Герой вышел из тумана, вынул из кармана блокнот и сделал соответствующую запись.

— Мы наведем в этом вопросе порядок, — пообещал он, делая еще один шаг вперед. Одинокий кирпич, покачавшись, сорвался вниз и ударил героя по голове. Работницы ахнули.

— На самотек не пустим, — закончил Ахилл и твердой поступью вошел на склад готовой продукции. Кирпич он стряхнул одним движением могучей шеи. В наступившей тишине отчетливо раздавался отчаянный стук молотков из соседнего тарного цеха. Работницы-амазонки потрясение молчали.

Осмотрев на складе мощные пирамиды двухтонных дисков для метания (наследство бывшего начальника), неуязвимый Ахилл направился к своему кабинету. На пороге он обернулся.

— Надеюсь, все поняли, что условия труда в цехе жизни не угрожают. В любом случае, мы составим график необходимых мероприятий. Все жалобы будете подавать мне лично, согласно этому графику. Вопросы есть?

Неуязвимый Ахилл твердо взирал на собравшихся, гневный и прекрасный. Воинственно сверкали доспехи героя — двойной кованый щит с девизом «Помни технику безопасности!», начищенные поножи, толстый стеганый хитон с подложенными вниз пачками многотиражной газеты «Боги жаждут»… Голову начальника цеха защищал боевой шлем с высоким гребнем из конского волоса.

— Вопросы есть? — повторил герой. Коллектив безмолвствовал.

— Тогда приступайте к производственной деятельности. И чтоб у меня больше этого не было!

Ахилл гневно топнул ногой, обутой в щегольскую импортную сандалию. Это была его роковая ошибка.
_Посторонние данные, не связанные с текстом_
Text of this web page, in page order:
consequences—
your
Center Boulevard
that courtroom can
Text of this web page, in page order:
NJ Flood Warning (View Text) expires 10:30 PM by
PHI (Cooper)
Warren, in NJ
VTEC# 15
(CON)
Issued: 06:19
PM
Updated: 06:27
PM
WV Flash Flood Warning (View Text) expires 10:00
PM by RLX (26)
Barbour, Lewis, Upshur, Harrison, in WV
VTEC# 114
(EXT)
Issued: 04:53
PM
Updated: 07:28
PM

В мусоре, покрывавшем пол, таилась острая бронзовая стружка. Тонкая фирменная подошва не выдержала соприкосновения с отечественными отходами производства (у них вообще делают хлипко), легко поддалась, и зазубренный конец впился в незащищенную пятку героя.

Охнув, Ахилл неловко подпрыгнул на одной ноге, повалился на кучу нападавшей штукатурки и затих. В заводском здравпункте быстро поставили диагноз: перелом ноги. Тут же был наложен гипс, но лечение осложнилось развившимся в пятке обширным нагноением. Ахилл лежал в стационаре в тяжелом состоянии и в бреду часто бормотал: «Промашка вышла… Надо было валенки обуть…»
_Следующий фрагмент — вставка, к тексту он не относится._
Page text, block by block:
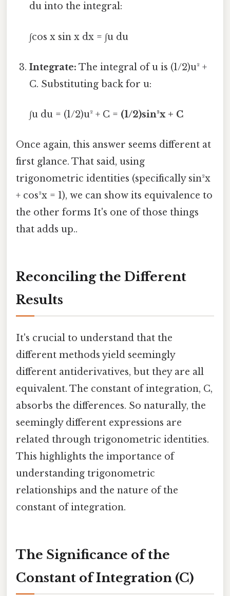
du into the integral:
∫cos x sin x dx = ∫u du
Integrate: The integral of u is (1/2)u² +
C. Substituting back for u:
∫u du = (1/2)u² + C = (1/2)sin²x + C
Once again, this answer seems different at
first glance. That said, using
trigonometric identities (specifically sin²x
+ cos²x = 1), we can show its equivalence to
the other forms It's one of those things
that adds up..
Reconciling the Different
Results
It's crucial to understand that the
different methods yield seemingly
different antiderivatives, but they are all
equivalent. The constant of integration, C,
absorbs the differences. So naturally, the
seemingly different expressions are
related through trigonometric identities.
This highlights the importance of
understanding trigonometric
relationships and the nature of the
constant of integration.
The Significance of the
Constant of Integration (C)
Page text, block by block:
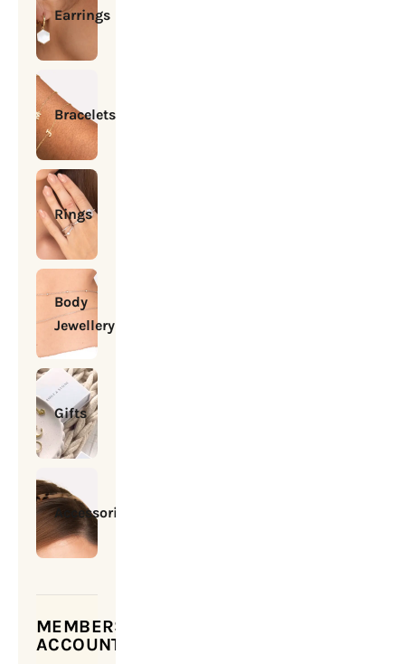
Earrings
Bracelets
Rings
Body
Jewellery
Gifts
Accessories
MEMBERSHIP
ACCOUNT

Через несколько месяцев он вышел с бюллетеня, но обнаружилось новое горе — неудачный обход цеха нанес герою жуткую психологическую травму, второго визита к амазонкам он боялся до судорог. Пришлось временно пристроить Ахилла в заместители главного конструктора.

Цех амфор и дисков опять остался без начальника. Зевс срочно приступил к поискам подходящей кандидатуры. Решено было также в ближайшее время начать реконструкцию цеха. Этот пункт был тут же взят под строгий контроль и поставлен в центр особого внимания администрации «Олимпа».


Закончив читать историю про Ахилла, я сделал целых три пометки:

5. Амфоры не переплавляют (это не металлолом).

6. Почему кругом одни отрицательные персонажи? (нетипично).

7. Почему нет положительных героев (совершенно нетипично)

Я специально полистав рукопись в надежде отыскать хотя бы одну историю о людях хороших. И, кажется, нашел одну… Называлась она:


«Верность Пенелопы

Ранним утром в заводском сквере, на аллее имени 10-летия сидела на лавочке красивая, еще молодая женщина в хорошо выглаженном белом хитоне и модных сандалиях. Ее лицо было обращено куда-то вдаль и столь грустно, что проходивший мимо Сизиф счел своим долгом заметить:

— Не печалься, тетка, не унывай. Не вешай, тетка, нос на квинту!

И укатил дальше свой камень, только что полученный на центральном складе (Сизиф всегда сдавал на ночь камень под охрану, чтоб не сперли).

Печальные размышления женщины в модных сандалиях были прерваны приходом бригады такелажников отдела снабжения и комплектации, начавшей ломать склад веников.

Вениковый склад ломали уже в третий раз. Впервые это случилось двадцать лет назад, когда завод готовился к своему юбилею. В честь знаменательной даты посреди предприятия был разбит сквер и проложена аллея имени 10-летия «Олимпа». На торжественном открытии сквера отличился только что созданный народный хор муз, исполнивший под аккомпанемент кифар величавую кантату «Миллион алых роз».

Однако никаких роз, вопреки первоначальной задумке, в сквере сажать не стали — это обошлось бы заводу примерно как раз в миллион. Ограничились высадкой маленьких березок, выкопанных в соседней роще с громадными четырехугольными кусками земли.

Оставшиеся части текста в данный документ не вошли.